§ **Study material**
____
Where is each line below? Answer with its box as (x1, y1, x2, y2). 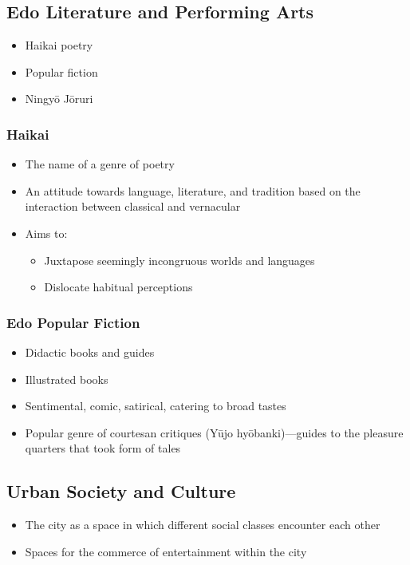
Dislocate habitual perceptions (44, 279, 193, 295)
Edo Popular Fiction (6, 312, 140, 332)
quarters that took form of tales (25, 440, 181, 456)
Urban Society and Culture (6, 479, 236, 504)
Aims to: (25, 224, 68, 241)
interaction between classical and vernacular (25, 198, 241, 215)
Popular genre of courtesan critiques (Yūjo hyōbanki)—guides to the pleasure (25, 424, 404, 441)
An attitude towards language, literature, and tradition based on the (25, 182, 361, 199)
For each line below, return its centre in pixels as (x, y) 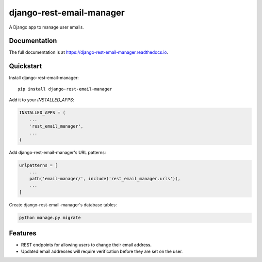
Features (23, 233)
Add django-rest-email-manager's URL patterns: (57, 152)
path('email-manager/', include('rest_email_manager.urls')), (105, 179)
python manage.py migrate (50, 218)
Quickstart (25, 66)
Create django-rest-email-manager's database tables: (63, 205)
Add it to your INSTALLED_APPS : (42, 100)
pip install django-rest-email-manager (65, 89)
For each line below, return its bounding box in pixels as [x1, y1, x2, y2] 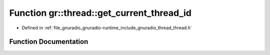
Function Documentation [9, 38, 88, 46]
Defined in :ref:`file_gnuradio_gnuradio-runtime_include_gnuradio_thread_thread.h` [21, 25, 192, 31]
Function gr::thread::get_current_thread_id [9, 7, 192, 18]
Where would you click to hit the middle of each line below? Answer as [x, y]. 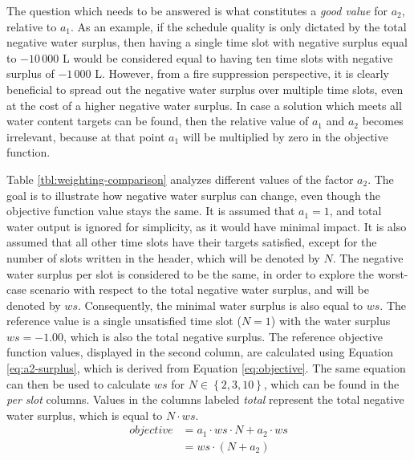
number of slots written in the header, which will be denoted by [163, 257]
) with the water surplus [331, 321]
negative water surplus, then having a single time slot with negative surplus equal [207, 42]
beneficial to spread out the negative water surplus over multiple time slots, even [205, 89]
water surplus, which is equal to [85, 415]
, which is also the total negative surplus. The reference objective [223, 336]
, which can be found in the [331, 383]
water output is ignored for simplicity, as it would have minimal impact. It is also [207, 226]
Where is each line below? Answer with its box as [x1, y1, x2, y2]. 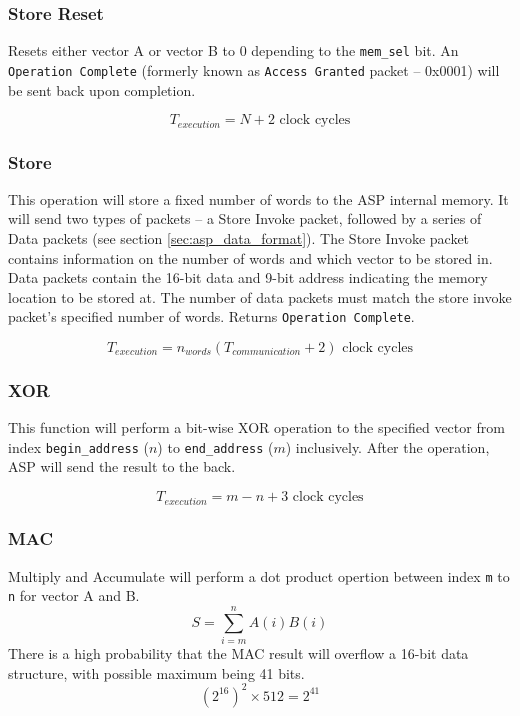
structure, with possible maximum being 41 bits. [8, 662, 305, 683]
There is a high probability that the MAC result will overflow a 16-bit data [8, 643, 469, 664]
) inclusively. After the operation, [285, 436, 490, 457]
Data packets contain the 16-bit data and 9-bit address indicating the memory [8, 267, 488, 288]
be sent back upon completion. [8, 79, 196, 100]
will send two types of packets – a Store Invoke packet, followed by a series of [8, 208, 482, 229]
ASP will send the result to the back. [8, 456, 236, 477]
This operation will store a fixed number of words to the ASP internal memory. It [8, 188, 509, 209]
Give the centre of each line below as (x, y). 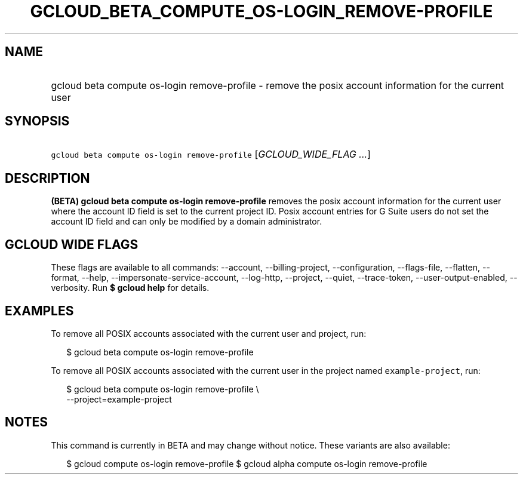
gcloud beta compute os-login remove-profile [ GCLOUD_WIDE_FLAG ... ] (211, 154)
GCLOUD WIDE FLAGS (72, 244)
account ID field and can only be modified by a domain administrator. (187, 222)
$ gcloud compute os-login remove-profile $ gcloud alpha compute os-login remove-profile (247, 463)
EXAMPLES (39, 311)
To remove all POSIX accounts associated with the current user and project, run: (209, 333)
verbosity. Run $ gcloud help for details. (130, 288)
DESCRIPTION (47, 178)
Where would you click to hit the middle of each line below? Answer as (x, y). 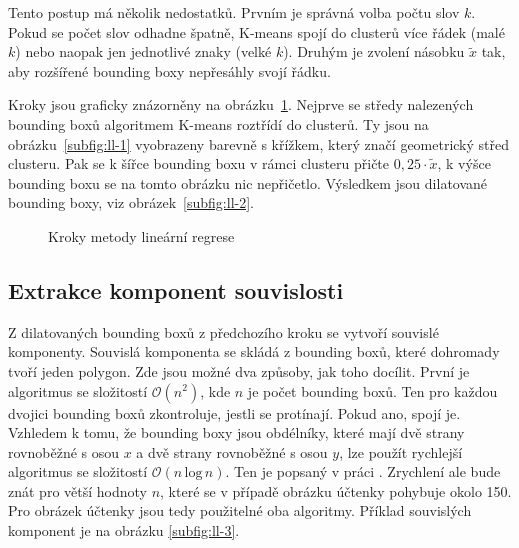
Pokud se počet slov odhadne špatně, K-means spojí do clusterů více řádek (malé (256, 31)
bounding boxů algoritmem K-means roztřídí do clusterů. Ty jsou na (218, 123)
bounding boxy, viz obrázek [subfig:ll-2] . (131, 202)
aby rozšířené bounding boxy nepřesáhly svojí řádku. (169, 70)
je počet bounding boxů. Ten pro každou (372, 390)
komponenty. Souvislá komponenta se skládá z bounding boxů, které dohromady (254, 351)
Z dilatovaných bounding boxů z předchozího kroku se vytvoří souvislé (223, 331)
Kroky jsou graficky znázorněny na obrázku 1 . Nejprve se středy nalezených (241, 104)
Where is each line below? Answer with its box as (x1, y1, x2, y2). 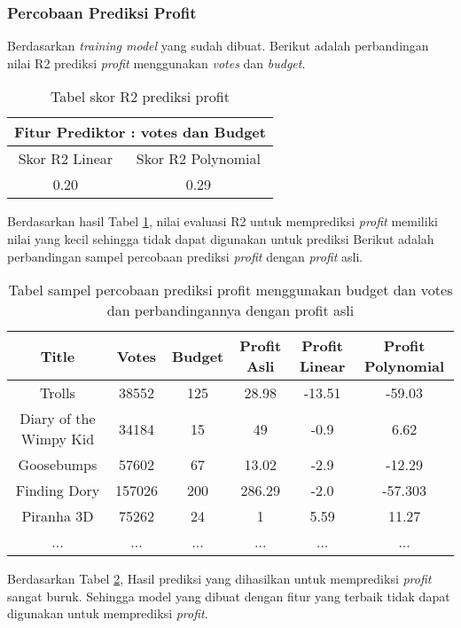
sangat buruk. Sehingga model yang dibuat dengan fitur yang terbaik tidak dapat (7, 586, 450, 605)
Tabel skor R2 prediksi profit (51, 86, 230, 107)
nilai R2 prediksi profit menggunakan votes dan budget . (7, 53, 306, 72)
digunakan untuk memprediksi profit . (7, 604, 208, 623)
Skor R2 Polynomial (136, 148, 261, 169)
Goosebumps (18, 454, 98, 475)
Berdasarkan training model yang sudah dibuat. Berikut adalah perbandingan (7, 36, 429, 55)
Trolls (40, 382, 75, 404)
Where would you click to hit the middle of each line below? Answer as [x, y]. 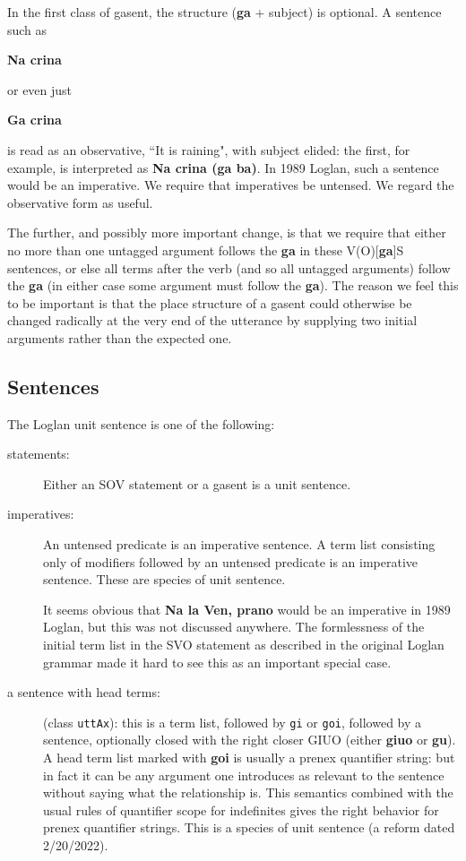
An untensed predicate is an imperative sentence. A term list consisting [239, 544]
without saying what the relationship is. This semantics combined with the [248, 792]
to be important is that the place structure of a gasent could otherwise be [210, 302]
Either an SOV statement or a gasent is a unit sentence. [197, 483]
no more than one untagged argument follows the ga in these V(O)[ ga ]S [206, 250]
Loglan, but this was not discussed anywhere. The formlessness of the [234, 627]
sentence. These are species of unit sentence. [164, 579]
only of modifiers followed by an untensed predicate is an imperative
____
§ **Problem statement**
From the opening line of the entries above to the line that holds "be sent back", inclusive, reproduce each line exactly and omit any picture.

§ **Task solution**
Where is each line below? Answer with its box as (x1, y1, x2, y2). 
Dislocate habitual perceptions (44, 279, 193, 295)
Edo Popular Fiction (6, 312, 140, 332)
quarters that took form of tales (25, 440, 181, 456)
Urban Society and Culture (6, 479, 236, 504)
Aims to: (25, 224, 68, 241)
interaction between classical and vernacular (25, 198, 241, 215)
Popular genre of courtesan critiques (Yūjo hyōbanki)—guides to the pleasure (25, 424, 404, 441)
An attitude towards language, literature, and tradition based on the (25, 182, 361, 199)
For each line below, return its centre in pixels as (x, y) 
Features (23, 233)
Add django-rest-email-manager's URL patterns: (57, 152)
path('email-manager/', include('rest_email_manager.urls')), (105, 179)
python manage.py migrate (50, 218)
Quickstart (25, 66)
Create django-rest-email-manager's database tables: (63, 205)
Add it to your INSTALLED_APPS : (42, 100)
pip install django-rest-email-manager (65, 89)
For each line below, return its bounding box in pixels as [x1, y1, x2, y2] 
Function Documentation [9, 38, 88, 46]
Defined in :ref:`file_gnuradio_gnuradio-runtime_include_gnuradio_thread_thread.h` [21, 25, 192, 31]
Function gr::thread::get_current_thread_id [9, 7, 192, 18]
Where would you click to hit the middle of each line below? Answer as [x, y]. 
number of slots written in the header, which will be denoted by [163, 257]
) with the water surplus [331, 321]
negative water surplus, then having a single time slot with negative surplus equal [207, 42]
beneficial to spread out the negative water surplus over multiple time slots, even [205, 89]
water surplus, which is equal to [85, 415]
, which is also the total negative surplus. The reference objective [223, 336]
, which can be found in the [331, 383]
water output is ignored for simplicity, as it would have minimal impact. It is also [207, 226]
Where is each line below? Answer with its box as [x1, y1, x2, y2]. 
structure, with possible maximum being 41 bits. [8, 662, 305, 683]
There is a high probability that the MAC result will overflow a 16-bit data [8, 643, 469, 664]
) inclusively. After the operation, [285, 436, 490, 457]
Data packets contain the 16-bit data and 9-bit address indicating the memory [8, 267, 488, 288]
be sent back upon completion. [8, 79, 196, 100]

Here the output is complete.